TIDM49WP
RNS Number : 6327W
NIBC Bank N.V.
13 December 2023
NOT FOR RELEASE, PUBLICATION OR DISTRIBUTION IN OR INTO OR TO
ANY PERSON LOCATED OR RESIDENT IN THE UNITED STATES OF AMERICA, ITS
TERRITORIES AND POSSESSIONS (INCLUDING PUERTO RICO, THE U.S. VIRGIN
ISLANDS, GUAM, AMERICAN SAMOA, WAKE ISLAND AND THE NORTHERN MARIANA
ISLANDS, ANY STATE OF THE UNITED STATES OF AMERICA AND THE DISTRICT
OF COLUMBIA) (THE "UNITED STATES ") OR TO ANY U.S. PERSON (AS
DEFINED IN THE TENDER OFFER MEMORANDUM (AS DEFINED BELOW)) OR IN OR
INTO ANY OTHER JURISDICTION WHERE IT IS UNLAWFUL TO RELEASE,
PUBLISH OR DISTRIBUTE THIS DOCUMENT.
13 DECEMBER 2023
NIBC BANK N.V. ANNOUNCES FINAL RESULTS OF THE TENDER OFFER FOR
ITS OUTSTANDING EUR100,000,000 EURO FIXED/FLOATING RATE PERPETUAL
DEBT SECURITIES (ISIN: XS0249580357) AND ITS OUTSTANDING
U.S.$100,000,000 CMS LINKED PERPETUAL DEBT SECURITIES (ISIN:
XS0215294512)
On 5 December 2023, NIBC Bank N.V. (formerly known as NIBC
Capital Bank N.V.) (the "Issuer") launched invitations to holders
of its outstanding (i) EUR100,000,000 Euro Fixed/Floating Rate
Perpetual Debt Securities (ISIN: XS0249580357) (the "EUR Notes")
and/or (ii) U.S.$100,000,000 CMS Linked Perpetual Debt Securities
(ISIN: XS0215294512) (the "USD Notes" and together with the EUR
Notes, the "Notes") to tender any and all such Notes for purchase
by the Issuer for cash (each such invitation an "Offer" and,
together, the "Offers").
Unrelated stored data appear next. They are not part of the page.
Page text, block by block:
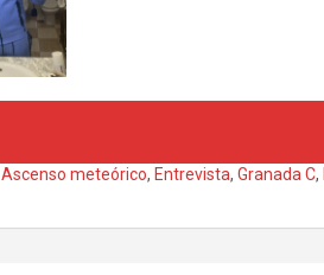
Ascenso meteórico, Entrevista, Granada C,
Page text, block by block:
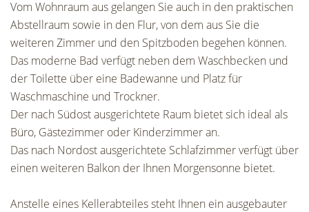
Vom Wohnraum aus gelangen Sie auch in den praktischen
Abstellraum sowie in den Flur, von dem aus Sie die
weiteren Zimmer und den Spitzboden begehen können.
Das moderne Bad verfügt neben dem Waschbecken und
der Toilette über eine Badewanne und Platz für
Waschmaschine und Trockner.
Der nach Südost ausgerichtete Raum bietet sich ideal als
Büro, Gästezimmer oder Kinderzimmer an.
Das nach Nordost ausgerichtete Schlafzimmer verfügt über
einen weiteren Balkon der Ihnen Morgensonne bietet.
Anstelle eines Kellerabteiles steht Ihnen ein ausgebauter
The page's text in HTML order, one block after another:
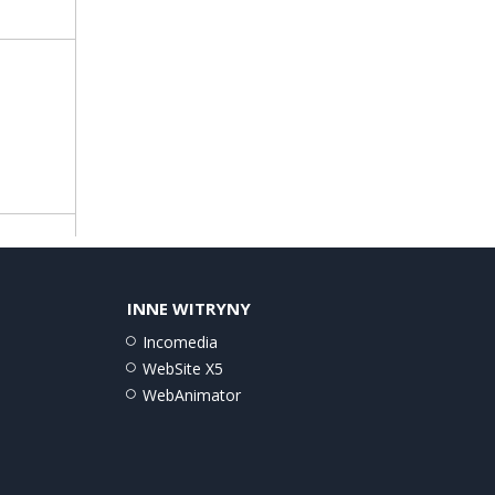
INNE WITRYNY
Incomedia
WebSite X5
WebAnimator
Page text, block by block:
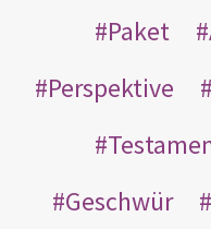
Paket
Perspektive
Geschwür
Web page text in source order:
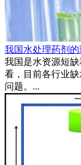
我国水处理药剂
我国是水资源短
看，目前各行业
问题。...
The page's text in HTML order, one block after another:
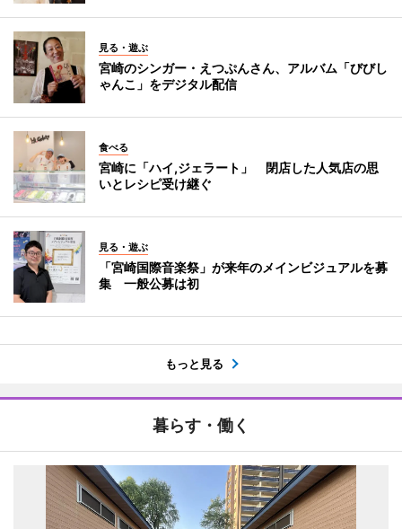
見る・遊ぶ
宮崎のシンガー・えつぷんさん、アルバム「びびし
ゃんこ」をデジタル配信
食べる
宮崎に「ハイ,ジェラート」 閉店した人気店の思
いとレシピ受け継ぐ
見る・遊ぶ
「宮崎国際音楽祭」が来年のメインビジュアルを募
集 一般公募は初
もっと見る
暮らす・働く
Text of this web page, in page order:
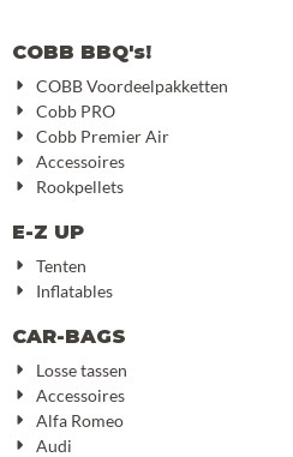
COBB BBQ's!
COBB Voordeelpakketten
Cobb PRO
Cobb Premier Air
Accessoires
Rookpellets
E-Z UP
Tenten
Inflatables
CAR-BAGS
Losse tassen
Accessoires
Alfa Romeo
Audi
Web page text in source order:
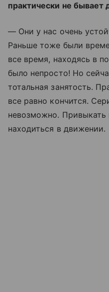
практически не бывает
— Они у нас очень
Раньше тоже были
все время, находясь в
было непросто! Но
тотальная занятость.
все равно кончится.
невозможно. Привыкать
находиться в движении.
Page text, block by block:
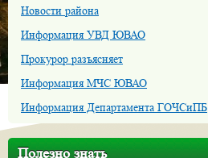
Новости района
Информация УВД ЮВАО
Прокурор разъясняет
Информация МЧС ЮВАО
Информация Департамента ГОЧСиПБ
Полезно знать
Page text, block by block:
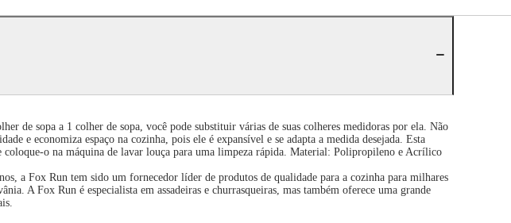
de sopa a 1 colher de sopa, você pode substituir várias de suas colheres medidoras por ela. Não
e economiza espaço na cozinha, pois ele é expansível e se adapta a medida desejada. Esta
o na máquina de lavar louça para uma limpeza rápida. Material: Polipropileno e Acrílico
a Fox Run tem sido um fornecedor líder de produtos de qualidade para a cozinha para milhares
A Fox Run é especialista em assadeiras e churrasqueiras, mas também oferece uma grande
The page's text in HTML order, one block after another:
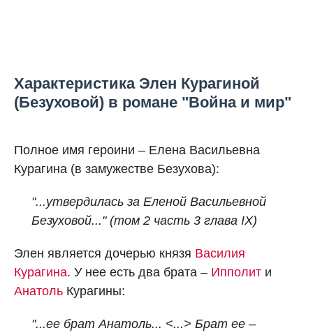
Характеристика Элен Курагиной
(Безуховой) в романе "Война и мир"
Полное имя героини – Елена Васильевна
Курагина (в замужестве Безухова):
"...утвердилась за Еленой Васильевной
Безуховой..." (том 2 часть 3 глава IX)
Элен является дочерью князя Василия
Курагина. У нее есть два брата – Ипполит и
Анатоль Курагины:
"...ее брат Анатоль... <...> Брат ее –
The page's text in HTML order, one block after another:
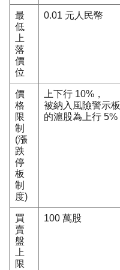
最
低
上
落
價
位
0.01 元人民幣
價
格
限
制
(漲
跌
停
板
制
度)
上下行 10%，
被納入風險警示板
的滬股為上行 5%
買
賣
盤
上
限
100 萬股
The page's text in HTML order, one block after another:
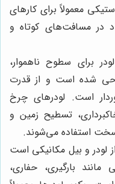
معمولاً برای کارهای
در مسافت‌های کوتاه و
برای سطوح ناهموار،
شده است و از قدرت
است. لودرهای چرخ
تسطیح زمین و
سخت استفاده می‌شوند.
لودر و بیل مکانیکی است
بارگیری، حفاری،
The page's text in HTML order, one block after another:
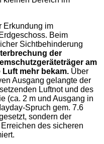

The Offers were made subject to applicable
law and regulation, on the terms and subject to the conditions and
the offer and distribution restrictions described in the tender
offer memorandum dated 5 December 2023 (the "Tender Offer
Memorandum").
Capitalised terms used and not otherwise defined in this
announcement have the meanings given to them in the Tender Offer
Memorandum. In the event of discrepancies between this announcement
and the provisions in the Tender Offer Memorandum, the Tender Offer
Memorandum will prevail.
The Issuer hereby announces that it will accept all validly
tendered Notes pursuant to the Offers for purchase in cash as set
out in the table below.
The final results of the Offers are as follows:
Aggregate
Principal Amount
Aggregate Principal of Notes accepted Aggregate Principal
Amount Outstanding for purchase Amount Outstanding
Description of prior to completion pursuant to the after Settlement
Notes ISIN of the Offers Purchase Price Offers Date
-------------------- -------------- -------------------- --------------- ------------------- --------------------
EUR100,000,000 Euro
Fixed/Floating
Rate Perpetual
Debt Securities
(the "EUR Notes") XS0249580357 EUR50,000,000 78.00% EUR28,540,000 EUR21,460,000
U.S.$100,000,000 XS0215294512 U.S.$90,486,000 86.00% U.S.$57,305,000 U.S.$33,181,000
CMS Linked
Perpetual Debt
Securities (the
"USD Notes")
The Offers remain subject to the conditions and restrictions set
out in the Tender Offer Memorandum.
Payment of the relevant Purchase Consideration and the relevant
Accrued Interest Payment in respect of the Notes accepted for
purchase by the Issuer pursuant to the Offers will occur on the
Settlement Date which is expected to be 15 December 2023.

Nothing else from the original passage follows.